The availability of pancreas slices from nPOD from T1D and normal control donors has provided a huge thrust in the study of T1D islet biology as it requires the inflamed islet to be intact within a pancreas slice for accurate assessment. We have developed capabilities to culture these pancreas slices for ~10 days allowing virus gene transfer of organelle-specific fluorophores and perform live-cell imaging to track islet cell secretory function (calcium, exocytosis) and potentially other organelle disruption (mitochondria, autophagy).

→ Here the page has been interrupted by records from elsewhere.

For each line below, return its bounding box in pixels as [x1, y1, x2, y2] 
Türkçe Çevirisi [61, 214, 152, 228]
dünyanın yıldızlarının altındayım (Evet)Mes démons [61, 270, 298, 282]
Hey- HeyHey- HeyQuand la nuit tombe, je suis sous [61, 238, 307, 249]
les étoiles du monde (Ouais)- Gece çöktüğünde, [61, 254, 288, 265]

We plan to use these capabilities on the following 3 aims.
Aim 1: Assess β-β cell and α-α cell connectivity that we hypothesize to be differentially perturbed between early onset Aab+ islets vs late-stage T1D, which can disrupt their secretory function; and test potential agents that can rectify these connectivity defects and improve regulation of secretion. β-cells and α-cells will have cell-targeted expression of a calcium and exocytosis fluorophores as reporters for secretory function.

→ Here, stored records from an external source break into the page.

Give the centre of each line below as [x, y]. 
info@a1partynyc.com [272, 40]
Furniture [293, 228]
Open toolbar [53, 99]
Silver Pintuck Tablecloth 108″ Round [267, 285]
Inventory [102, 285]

Aim 2: Assess how engineered human T cells (Tregs, CD4 and CD8) that interact with islets (β-cell and α-cell) to cause initial disruption of function progressing to β-cell killing and α−cell dysfunction (causing glucose blindness). Tcells will be tagged with red fluorophore and β- (or α-) cell will be tagged with green fluorophores to visualize their interactions in real time and at high spatial resolution. This is a collaboration with KQ5 group – Qizhi Tang.

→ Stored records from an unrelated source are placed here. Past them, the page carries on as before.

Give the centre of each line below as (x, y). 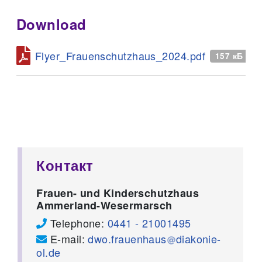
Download (51, 24)
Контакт (65, 165)
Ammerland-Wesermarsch (104, 205)
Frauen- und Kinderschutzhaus (118, 193)
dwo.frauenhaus (127, 238)
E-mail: (68, 238)
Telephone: (77, 223)
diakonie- (198, 238)

Aim 3. Assess how pancreatic duct defects or deficiency of CFTR cause islet dysfunction. We will knockdown CFTR expression with an adenovirus in human pancreas slices and assess the islet cell function by functional imaging as described above. This is in collaboration with KQ3: role of exocrine pancreas in T1D; and is in collaboration with Rebecca Hull (Seattle and Edmonton).